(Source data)
- - -

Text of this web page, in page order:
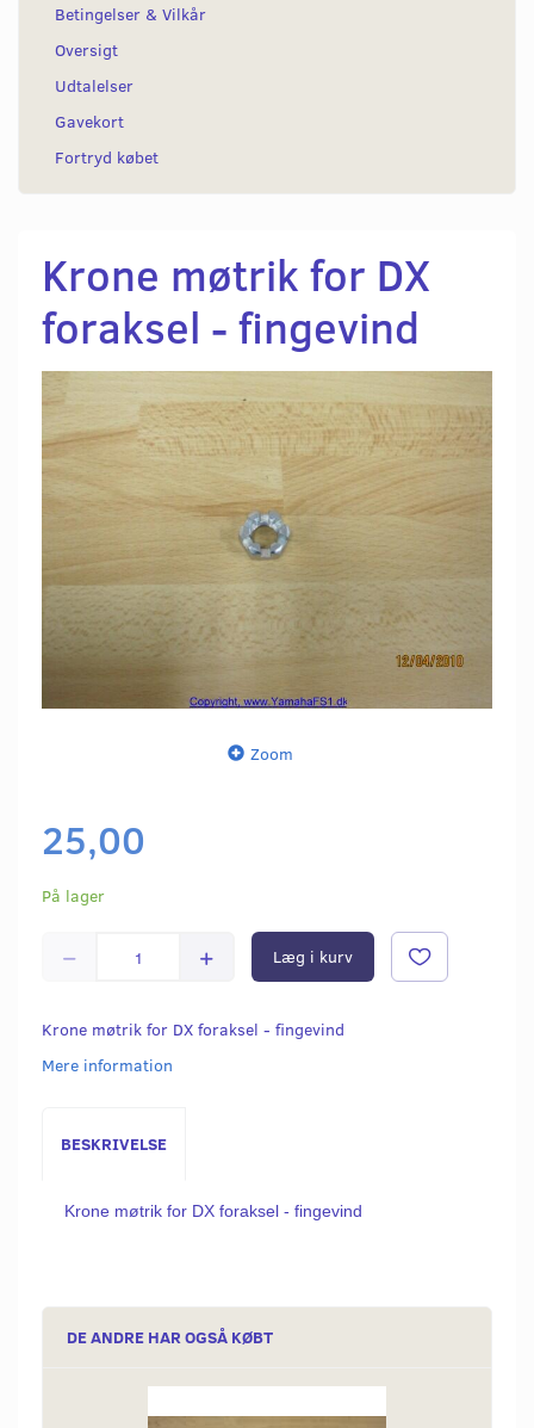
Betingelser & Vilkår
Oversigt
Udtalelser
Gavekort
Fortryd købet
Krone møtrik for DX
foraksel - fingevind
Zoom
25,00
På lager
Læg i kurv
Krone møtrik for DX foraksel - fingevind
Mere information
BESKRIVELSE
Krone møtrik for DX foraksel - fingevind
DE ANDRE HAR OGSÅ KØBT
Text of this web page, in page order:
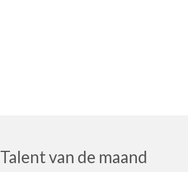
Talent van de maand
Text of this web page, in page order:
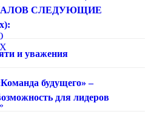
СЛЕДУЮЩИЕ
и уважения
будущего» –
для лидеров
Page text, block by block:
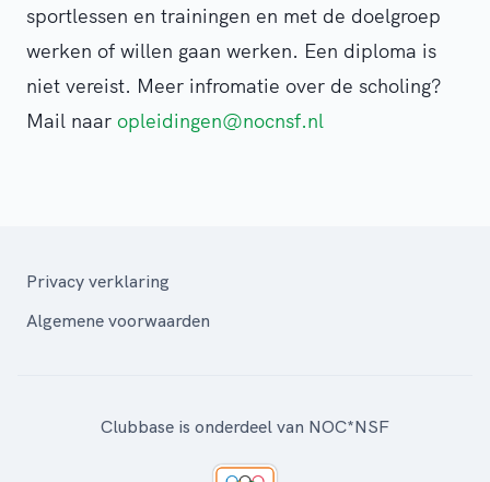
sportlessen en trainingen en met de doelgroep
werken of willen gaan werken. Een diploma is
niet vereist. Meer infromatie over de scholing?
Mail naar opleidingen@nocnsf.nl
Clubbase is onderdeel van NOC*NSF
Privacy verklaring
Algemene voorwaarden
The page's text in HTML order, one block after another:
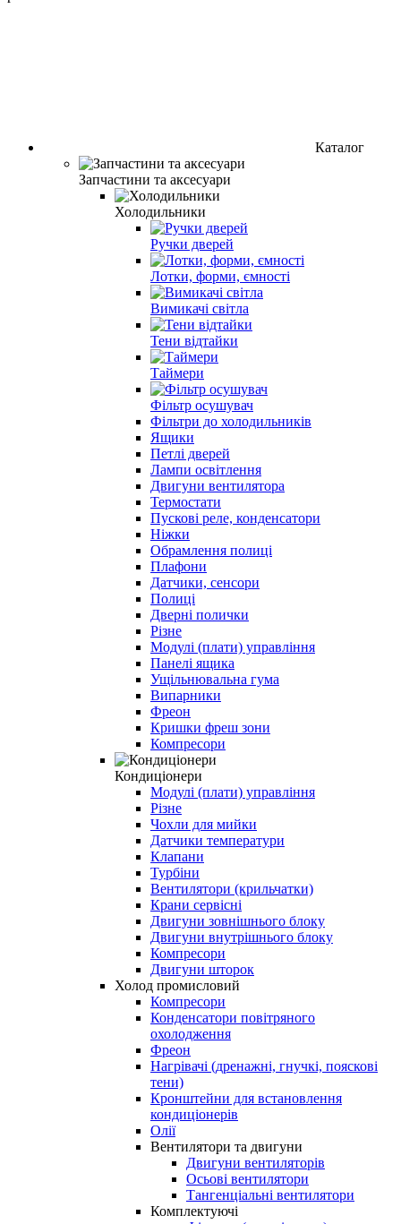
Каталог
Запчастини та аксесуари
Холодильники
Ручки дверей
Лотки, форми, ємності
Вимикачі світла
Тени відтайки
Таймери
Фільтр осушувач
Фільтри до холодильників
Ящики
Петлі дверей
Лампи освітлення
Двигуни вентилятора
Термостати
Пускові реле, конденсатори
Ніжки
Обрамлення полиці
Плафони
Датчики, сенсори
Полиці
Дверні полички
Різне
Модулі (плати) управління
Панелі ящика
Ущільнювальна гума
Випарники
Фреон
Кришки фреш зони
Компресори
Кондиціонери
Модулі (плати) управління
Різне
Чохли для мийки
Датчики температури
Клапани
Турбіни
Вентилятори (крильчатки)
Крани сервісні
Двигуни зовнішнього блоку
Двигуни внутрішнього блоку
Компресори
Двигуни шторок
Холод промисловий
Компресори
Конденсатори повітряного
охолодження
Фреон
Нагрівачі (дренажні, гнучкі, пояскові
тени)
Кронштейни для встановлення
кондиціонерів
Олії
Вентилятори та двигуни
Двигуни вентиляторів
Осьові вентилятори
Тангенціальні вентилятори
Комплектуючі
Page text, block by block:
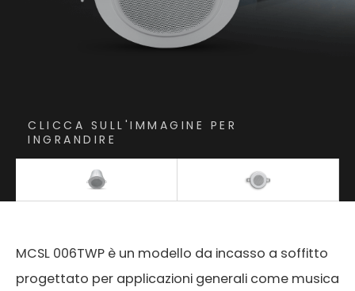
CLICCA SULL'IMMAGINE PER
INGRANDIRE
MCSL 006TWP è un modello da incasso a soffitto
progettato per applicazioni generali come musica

- - -

* Problem description
Output the data exactly as it appears. The pictures do not belong in it.

* Written answer
Text of this web page, in page order:
Betingelser & Vilkår
Oversigt
Udtalelser
Gavekort
Fortryd købet
Krone møtrik for DX
foraksel - fingevind
Zoom
25,00
På lager
Læg i kurv
Krone møtrik for DX foraksel - fingevind
Mere information
BESKRIVELSE
Krone møtrik for DX foraksel - fingevind
DE ANDRE HAR OGSÅ KØBT
Text of this web page, in page order:
Talent van de maand
Text of this web page, in page order:
СЛЕДУЮЩИЕ
и уважения
будущего» –
для лидеров
Page text, block by block:
sportlessen en trainingen en met de doelgroep
werken of willen gaan werken. Een diploma is
niet vereist. Meer infromatie over de scholing?
Mail naar opleidingen@nocnsf.nl
Clubbase is onderdeel van NOC*NSF
Privacy verklaring
Algemene voorwaarden
The page's text in HTML order, one block after another:
Каталог
Запчастини та аксесуари
Холодильники
Ручки дверей
Лотки, форми, ємності
Вимикачі світла
Тени відтайки
Таймери
Фільтр осушувач
Фільтри до холодильників
Ящики
Петлі дверей
Лампи освітлення
Двигуни вентилятора
Термостати
Пускові реле, конденсатори
Ніжки
Обрамлення полиці
Плафони
Датчики, сенсори
Полиці
Дверні полички
Різне
Модулі (плати) управління
Панелі ящика
Ущільнювальна гума
Випарники
Фреон
Кришки фреш зони
Компресори
Кондиціонери
Модулі (плати) управління
Різне
Чохли для мийки
Датчики температури
Клапани
Турбіни
Вентилятори (крильчатки)
Крани сервісні
Двигуни зовнішнього блоку
Двигуни внутрішнього блоку
Компресори
Двигуни шторок
Холод промисловий
Компресори
Конденсатори повітряного
охолодження
Фреон
Нагрівачі (дренажні, гнучкі, пояскові
тени)
Кронштейни для встановлення
кондиціонерів
Олії
Вентилятори та двигуни
Двигуни вентиляторів
Осьові вентилятори
Тангенціальні вентилятори
Комплектуючі
Page text, block by block:
CLICCA SULL'IMMAGINE PER
INGRANDIRE
MCSL 006TWP è un modello da incasso a soffitto
progettato per applicazioni generali come musica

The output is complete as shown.